The only explicitly sexual message he gave was an expanded definition of adultery to include not just actual acts of sex but even sexual fantasies (what Jimmy Carter admitted to in a 1976 Playboy Interview) or remarrying following divorce. These last teachings in particular are said to have left his followers "amazed" but they certainly do not replace the Jewish laws he felt he was enforcing.
He did state that what comes from our bodies (our words and deeds) will condemn us far more than what we put into them (meaning pork or shellfish, for example), but that does not mean he was saying the teachings of Leviticus should be abandoned, only that they could not substitute for being kind to your enemies and treating the poor and outcast with justice.
It is quite clear from his teachings that he envisioned an imminent final judgment approaching that would come before his followers "tasted death" meaning in their lifetimes, which clearly was not the case, but may have explained why he didn't write anything down or if he did, why it was not preserved.

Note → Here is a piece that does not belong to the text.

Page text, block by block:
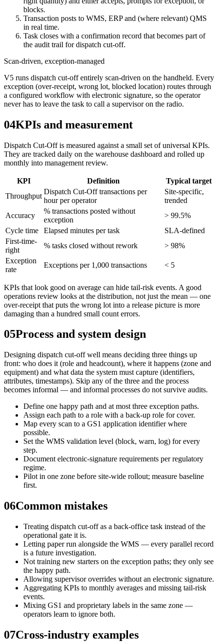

My fear of Christianity is the same as that of Chinese communism: although both have mellowed out quite a bit from their more blood-soaked days, there have been no statutory or formal doctrine amendments that would guarantee that Christians would not attempt to reimpose public executions of adulterers or Chinese would not shut down free markets and go back to the horrors of the Cultural Revolution.
Until and unless Christians come forward and formally renounce those doctrines such as slavery, the murder of accused adulterers or witches, misogyny, and homophobia (which most often involve other Christians), there is always the danger that the darker side of this faith will emerge again.